On the opposite, when the discrepancy between the measured and the actual values is significant, the latter approach is
not appropriate to obtain models from the available uncertain data. In such situations, the classical approach is to define a
probability distribution on the error values. This allows the designer to apply classical robust statistics techniques to derive
models by optimizing their average quality on the distribution of the differences between the observations and the actual
values [24,160].
Nevertheless, there are many real-world domains where the observation error does not follow a single probability
distribution, thus making the average quality of the derived models to become undetermined (that is the case, for ex-
ample, of global positioning systems (GPSs)). In those cases, a classical stochastic model of the error presents a limited
validity. The identification technique can only rely on the optimization of the best or worst case average quality, which is
not a very selective criterion, thus reducing the chance to obtain high quality, robust models.

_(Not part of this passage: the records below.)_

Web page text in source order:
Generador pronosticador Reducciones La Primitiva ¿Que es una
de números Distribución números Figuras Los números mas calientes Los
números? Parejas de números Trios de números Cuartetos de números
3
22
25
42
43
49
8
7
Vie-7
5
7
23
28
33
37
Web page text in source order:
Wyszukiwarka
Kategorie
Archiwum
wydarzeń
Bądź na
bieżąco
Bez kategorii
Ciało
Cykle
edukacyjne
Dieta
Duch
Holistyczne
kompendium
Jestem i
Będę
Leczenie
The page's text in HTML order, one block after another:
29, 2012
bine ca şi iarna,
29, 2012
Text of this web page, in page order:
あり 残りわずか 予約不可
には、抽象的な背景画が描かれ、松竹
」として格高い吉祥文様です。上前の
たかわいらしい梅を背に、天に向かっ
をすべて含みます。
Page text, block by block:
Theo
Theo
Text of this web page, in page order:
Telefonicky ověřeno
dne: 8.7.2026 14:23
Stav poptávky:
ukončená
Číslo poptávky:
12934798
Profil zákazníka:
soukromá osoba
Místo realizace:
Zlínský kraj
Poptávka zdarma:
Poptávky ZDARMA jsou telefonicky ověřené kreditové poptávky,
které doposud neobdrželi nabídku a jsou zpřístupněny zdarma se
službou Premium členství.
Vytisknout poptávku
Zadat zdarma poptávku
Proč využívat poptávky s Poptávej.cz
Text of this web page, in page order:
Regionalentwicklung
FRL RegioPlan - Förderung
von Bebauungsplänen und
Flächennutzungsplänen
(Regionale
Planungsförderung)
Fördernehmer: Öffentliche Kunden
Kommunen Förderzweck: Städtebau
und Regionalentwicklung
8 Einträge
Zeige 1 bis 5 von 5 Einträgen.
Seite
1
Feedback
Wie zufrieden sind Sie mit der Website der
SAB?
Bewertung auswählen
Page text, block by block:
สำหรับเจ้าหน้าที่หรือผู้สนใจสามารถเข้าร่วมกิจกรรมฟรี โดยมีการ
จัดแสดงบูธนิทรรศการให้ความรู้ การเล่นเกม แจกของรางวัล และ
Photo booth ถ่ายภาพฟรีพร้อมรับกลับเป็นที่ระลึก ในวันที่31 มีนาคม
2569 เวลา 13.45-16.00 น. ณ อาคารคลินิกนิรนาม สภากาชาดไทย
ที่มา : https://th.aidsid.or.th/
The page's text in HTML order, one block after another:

Hence, the use of fuzzy logic-based models becomes a promising alternative to deal with these kinds of problems. In
fact, fuzzy data is the main object of study in fuzzy statistics [56] and, according to fuzzy statistics viewpoint, the primary
use of fuzzy sets in system identification problems is for the treatment of vague data. Using vague data to train and test
fuzzy models and classifiers allows us to analyze the performance of these FRBSs on the type of problems for which they are
expected to be superior. However, fuzzy logic techniques are not, generally speaking, compatible with those fuzzy statistical
techniques used for modeling vague observations of variables. This is the reason why fuzzy models and classifiers have only
been derived from crisp data up to now.
Some work has been developed in the area to bridge the latter gap. Different formalizations for the definition of fuzzy
classifiers, based on the relationships between random sets and fuzzy sets were proposed in [141]. In that contribution,
it was also shown that a GA can perform rule selection in a random sets rule-based system with the resulting classifiers
being competitive with state-of-the-art Mamdani-type genetic fuzzy classifiers in both accuracy and interpretability. Later,
Sánchez and Couso established the basis to derive linguistic fuzzy models and classifiers from low quality data using EAs
(low quality data-based GFSs) [142]. First, they chose the possibilistic interpretation of the meaning of fuzzy membership
among the different definitions existing in the specialized literature [114] as the most appropriate definition to relate fuzzy
data and low quality data in the current scenario. This interpretation consists of understanding a fuzzy membership function
as a nested family of sets, each one of them containing the true value of the variable with a probability greater than or equal
to certain bound [56]. Hence, it matches a large amount of practical situations. For instance, it can be used to model data
sets with missing values (one interval that spans the whole range of the variable), left and right censored data (the value is
greater or lower than a cutoff value, or it is between a couple of bounds), compound data (each item comprises a disperse
list of values), mixes of punctual and set-valued measurements (as produced by certain sensors, for instance GPS receivers),
etc. All these cases share in common a certain degree of ignorance about the actual value of a variable and assume less prior
knowledge than the standard model.
In addition, they focused on the required adaptations to allow an EA to derive a Mamdani-type FRBS from low quality
data. The key question is the change in the objective function, which must handle an imprecise evaluation of the FRBS
error. Thus, this function becomes interval-valued or fuzzy as the model/classifier error can be defined as an interval or
a fuzzy set. As an example, for the case of a fuzzy classifier, the overall number of errors can be obtained by adding the
individual errors with interval or fuzzy arithmetic operators. In this way, estimating a fuzzy model or classifier from data
requires a numerical technique that finds the minimum of the fuzzy modeling or classification error with respect to the free
parameters of the FRBS. EAs were selected for that task thanks to their inherent flexibility which allowed the definition of
evolutionary mechanisms able to deal with these kinds of fuzzy fitness functions. These mechanisms are based on the use
of either precedence operators between imprecise values [106,108,154] or EMO algorithms capable of optimizing a mix of
crisp and fuzzy objectives [144].
15. 908 O. Cordón / International Journal of Approximate Reasoning 52 (2011) 894–913
Since the definition of that framework, Sánchez et al. have developed many different GFSs to derive linguistic fuzzy models
and classifiers from low quality data. In fact, all the existing proposals in the area are based on the use of the Mamdani-type
FRBS structure as the linguistic interpretability of the obtained model is a requirement for the real-world problems tackled.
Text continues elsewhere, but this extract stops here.